- **PROBLEM DESCRIPTION**: Return every line of the records that includes the string "rovnice".

- **RAW DATA**:
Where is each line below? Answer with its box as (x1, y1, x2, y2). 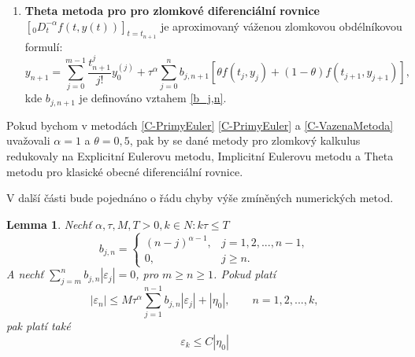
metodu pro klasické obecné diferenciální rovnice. (6, 163, 243, 179)
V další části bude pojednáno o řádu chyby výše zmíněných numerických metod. (6, 190, 394, 206)
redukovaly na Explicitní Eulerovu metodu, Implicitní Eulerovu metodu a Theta (6, 148, 394, 164)
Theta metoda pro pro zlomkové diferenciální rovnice (24, 2, 320, 18)
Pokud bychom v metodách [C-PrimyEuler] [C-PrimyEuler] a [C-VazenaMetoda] (6, 116, 394, 133)
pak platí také (6, 318, 71, 334)
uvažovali (6, 132, 50, 149)
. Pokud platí (213, 266, 276, 282)

- **ANSWER TO THIS PROBLEM**:
metodu pro klasické obecné diferenciální rovnice. (6, 163, 243, 179)
Theta metoda pro pro zlomkové diferenciální rovnice (24, 2, 320, 18)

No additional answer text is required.